◆ Provided material ◆
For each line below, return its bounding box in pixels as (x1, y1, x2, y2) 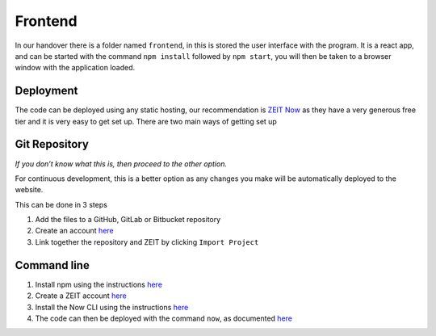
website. (15, 185, 44, 195)
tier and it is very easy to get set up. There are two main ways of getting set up (15, 116, 278, 126)
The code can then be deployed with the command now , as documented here (35, 313, 292, 323)
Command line (15, 258, 90, 272)
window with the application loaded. (15, 63, 136, 73)
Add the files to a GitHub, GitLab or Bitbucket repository (35, 215, 221, 225)
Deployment (15, 84, 78, 98)
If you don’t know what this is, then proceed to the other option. (15, 158, 228, 169)

◆ Description of the task ◆
Please reproduce the records above exactly, omitting every picture.

◆ Your solution ◆
For each line below, return its bounding box in pixels as (x1, y1, x2, y2) 
website. (15, 185, 44, 195)
tier and it is very easy to get set up. There are two main ways of getting set up (15, 116, 278, 126)
The code can then be deployed with the command now , as documented here (35, 313, 292, 323)
Command line (15, 258, 90, 272)
window with the application loaded. (15, 63, 136, 73)
Add the files to a GitHub, GitLab or Bitbucket repository (35, 215, 221, 225)
Deployment (15, 84, 78, 98)
If you don’t know what this is, then proceed to the other option. (15, 158, 228, 169)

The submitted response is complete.